------ Provided data ------

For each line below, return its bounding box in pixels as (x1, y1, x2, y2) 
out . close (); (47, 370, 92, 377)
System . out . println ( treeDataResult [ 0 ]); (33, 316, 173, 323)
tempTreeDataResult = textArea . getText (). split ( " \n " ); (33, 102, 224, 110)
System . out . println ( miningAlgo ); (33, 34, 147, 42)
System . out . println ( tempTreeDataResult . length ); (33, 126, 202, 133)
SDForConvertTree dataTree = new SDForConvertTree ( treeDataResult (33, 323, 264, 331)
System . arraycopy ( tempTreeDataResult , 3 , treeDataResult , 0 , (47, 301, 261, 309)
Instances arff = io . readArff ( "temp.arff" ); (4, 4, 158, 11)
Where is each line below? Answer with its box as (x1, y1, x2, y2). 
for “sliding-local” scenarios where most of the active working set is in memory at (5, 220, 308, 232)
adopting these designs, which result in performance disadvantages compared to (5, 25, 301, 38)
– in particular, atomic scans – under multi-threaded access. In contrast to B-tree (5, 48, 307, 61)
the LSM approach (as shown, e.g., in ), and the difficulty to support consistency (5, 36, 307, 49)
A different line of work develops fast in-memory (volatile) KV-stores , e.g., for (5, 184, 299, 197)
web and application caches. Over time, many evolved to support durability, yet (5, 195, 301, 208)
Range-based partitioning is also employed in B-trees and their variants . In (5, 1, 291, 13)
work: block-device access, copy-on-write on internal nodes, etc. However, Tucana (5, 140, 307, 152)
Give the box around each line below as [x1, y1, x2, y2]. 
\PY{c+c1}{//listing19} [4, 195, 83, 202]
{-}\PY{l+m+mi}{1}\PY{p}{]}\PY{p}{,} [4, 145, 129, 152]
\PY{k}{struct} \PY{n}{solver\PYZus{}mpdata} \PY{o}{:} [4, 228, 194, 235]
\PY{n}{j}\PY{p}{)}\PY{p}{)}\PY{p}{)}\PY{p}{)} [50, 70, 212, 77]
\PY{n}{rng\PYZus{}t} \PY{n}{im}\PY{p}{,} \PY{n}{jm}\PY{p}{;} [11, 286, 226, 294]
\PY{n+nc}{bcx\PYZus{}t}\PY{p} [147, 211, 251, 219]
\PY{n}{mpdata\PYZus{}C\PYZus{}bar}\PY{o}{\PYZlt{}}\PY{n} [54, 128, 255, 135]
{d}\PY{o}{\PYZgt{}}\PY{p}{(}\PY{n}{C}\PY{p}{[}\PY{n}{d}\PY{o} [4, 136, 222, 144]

------
------ Provided data ------

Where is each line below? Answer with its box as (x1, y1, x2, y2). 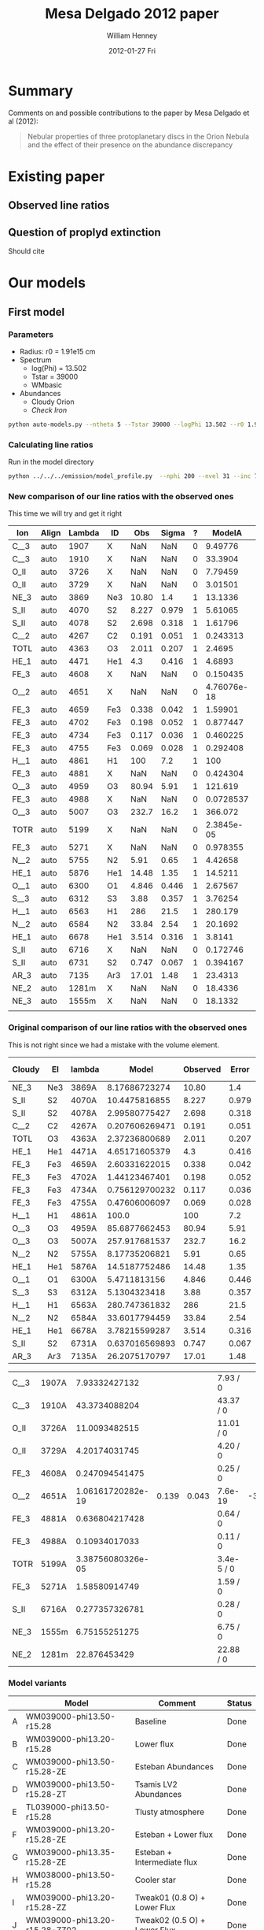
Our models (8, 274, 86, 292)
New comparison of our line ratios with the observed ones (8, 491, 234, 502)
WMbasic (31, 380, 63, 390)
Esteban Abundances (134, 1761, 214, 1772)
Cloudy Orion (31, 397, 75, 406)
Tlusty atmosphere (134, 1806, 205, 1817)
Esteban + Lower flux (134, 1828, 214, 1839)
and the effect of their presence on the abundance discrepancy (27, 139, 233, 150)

------
------ Provided data ------

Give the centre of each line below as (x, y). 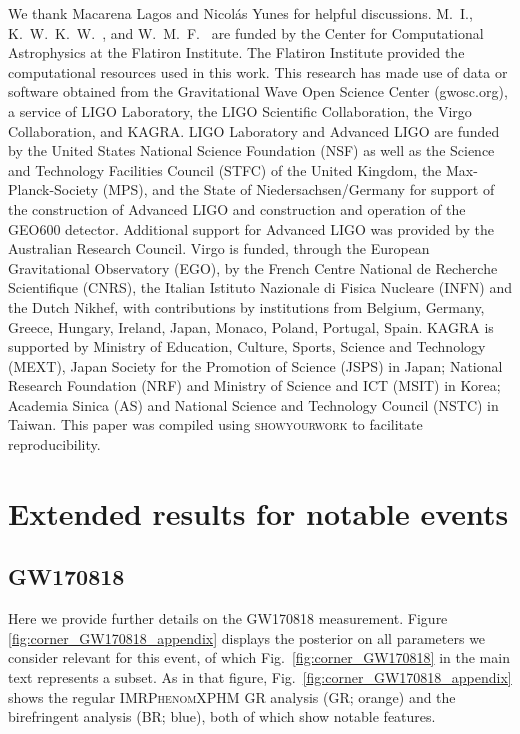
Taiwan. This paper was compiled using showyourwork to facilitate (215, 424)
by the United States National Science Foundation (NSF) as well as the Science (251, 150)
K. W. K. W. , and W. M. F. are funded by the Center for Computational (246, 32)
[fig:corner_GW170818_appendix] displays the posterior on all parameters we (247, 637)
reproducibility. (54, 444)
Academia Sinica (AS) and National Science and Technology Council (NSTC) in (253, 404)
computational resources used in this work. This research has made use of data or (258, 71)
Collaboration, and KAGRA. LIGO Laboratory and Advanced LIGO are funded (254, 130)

------

> _Problem_: Your answer should consist of the lines from the line with "For each line" to the line with "System . out . println ( miningAlgo" above, repeated exactly, both ends included.

> _Worked solution_:
For each line below, return its bounding box in pixels as (x1, y1, x2, y2) 
out . close (); (47, 370, 92, 377)
System . out . println ( treeDataResult [ 0 ]); (33, 316, 173, 323)
tempTreeDataResult = textArea . getText (). split ( " \n " ); (33, 102, 224, 110)
System . out . println ( miningAlgo ); (33, 34, 147, 42)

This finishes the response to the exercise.